← Hub
β₁
β₂
β₃
β₄
β₅
β₁'
β₂'
β₃'
β₄'
β₅'
Topic 04 · Phase 1 · Animated

Shrink to Generalise

Regularization — taming overfitting by penalising large coefficients

1

The Problem

Your linear regression model fits the training data perfectly — R² = 0.99 — but performs terribly on new data. The model has learned the noise, not the signal. This is overfitting.

Overfit Model
0.99
Train R²
0.41
Test R²
Regularised Model
0.91
Train R²
0.87
Test R²
"A model that memorises the training set has learned nothing useful."
2

The Intuition

Add a penalty term to the loss function that punishes large coefficients. The model now balances fitting the data and keeping the coefficients small.

Ridge (L2)
Adds sum of squared coefficients to loss. Shrinks all coefficients toward zero — but never exactly to zero. Handles multicollinearity well.
Lasso (L1)
Adds sum of absolute coefficients to loss. Can shrink coefficients exactly to zero — performs automatic feature selection.
ElasticNet
Combines L1 + L2. One hyperparameter (α) controls the mix. Best of both worlds when features are many and correlated.
3

The Math

Ridge Loss
J = MSE + λ Σ βⱼ²
Lasso Loss
J = MSE + λ Σ |βⱼ|
Key Insight

λ (alpha) is the regularisation strength. λ=0 → plain regression. λ→∞ → all coefficients → 0. Choose via cross-validation.

4

Assumptions & Pitfalls

Scale matters. Always standardise features before regularising. A feature measured in thousands will be penalised less than one measured in ones.
λ too large = underfitting. If the penalty is too harsh, all useful coefficients get suppressed. Use cross-validation to find the Goldilocks λ.
Lasso instability. When features are highly correlated, Lasso arbitrarily picks one and zeroes the rest.
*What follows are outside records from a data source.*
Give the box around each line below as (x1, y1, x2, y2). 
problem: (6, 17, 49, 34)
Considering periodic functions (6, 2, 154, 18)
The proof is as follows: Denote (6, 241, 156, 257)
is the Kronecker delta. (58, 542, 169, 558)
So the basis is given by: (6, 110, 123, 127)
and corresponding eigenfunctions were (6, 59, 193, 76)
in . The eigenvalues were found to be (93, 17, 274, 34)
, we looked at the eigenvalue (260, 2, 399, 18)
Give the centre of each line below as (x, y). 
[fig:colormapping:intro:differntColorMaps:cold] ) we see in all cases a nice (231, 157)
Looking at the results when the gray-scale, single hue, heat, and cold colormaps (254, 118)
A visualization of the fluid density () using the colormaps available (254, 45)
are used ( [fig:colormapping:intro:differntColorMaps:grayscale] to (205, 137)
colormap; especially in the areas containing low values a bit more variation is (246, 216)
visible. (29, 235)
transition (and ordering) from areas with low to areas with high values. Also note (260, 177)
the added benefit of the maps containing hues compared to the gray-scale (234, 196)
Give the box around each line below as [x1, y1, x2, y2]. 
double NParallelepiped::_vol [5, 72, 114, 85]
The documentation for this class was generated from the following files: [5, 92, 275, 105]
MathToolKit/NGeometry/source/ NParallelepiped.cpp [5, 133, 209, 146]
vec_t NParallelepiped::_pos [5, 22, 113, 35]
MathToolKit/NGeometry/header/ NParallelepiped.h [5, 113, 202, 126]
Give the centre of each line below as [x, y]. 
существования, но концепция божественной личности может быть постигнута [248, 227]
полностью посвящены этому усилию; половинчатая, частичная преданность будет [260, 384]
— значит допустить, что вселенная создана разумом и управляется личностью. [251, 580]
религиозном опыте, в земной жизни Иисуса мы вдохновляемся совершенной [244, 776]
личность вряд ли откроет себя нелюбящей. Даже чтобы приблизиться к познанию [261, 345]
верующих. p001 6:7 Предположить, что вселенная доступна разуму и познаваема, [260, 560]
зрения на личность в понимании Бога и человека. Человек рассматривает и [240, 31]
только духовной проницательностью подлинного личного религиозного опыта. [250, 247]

ElasticNet is more stable.
5

When to Use

Strengths

  • Directly combats overfitting
  • Lasso gives automatic feature selection
  • Ridge handles multicollinearity
  • Interpretable — still a linear model

Limitations

  • Adds a hyperparameter (λ) to tune
  • Features must be scaled first
  • Doesn't help with non-linearity
  • Lasso unstable with correlated features
High-dimensional regression Feature selection (Lasso) Multicollinear data (Ridge)

Key Takeaways

Penalty Buys Generalisation

Accepting slightly worse training performance in exchange for much better test performance is the whole point.

0️⃣

Lasso = Sparse Models

Lasso's L1 penalty can zero out irrelevant features entirely — useful when you have hundreds of features and want interpretability.

λ Controls the Tradeoff

Find optimal λ with cross-validation. Plot a regularisation path — coefficient values vs log(λ) — to understand what's being penalised.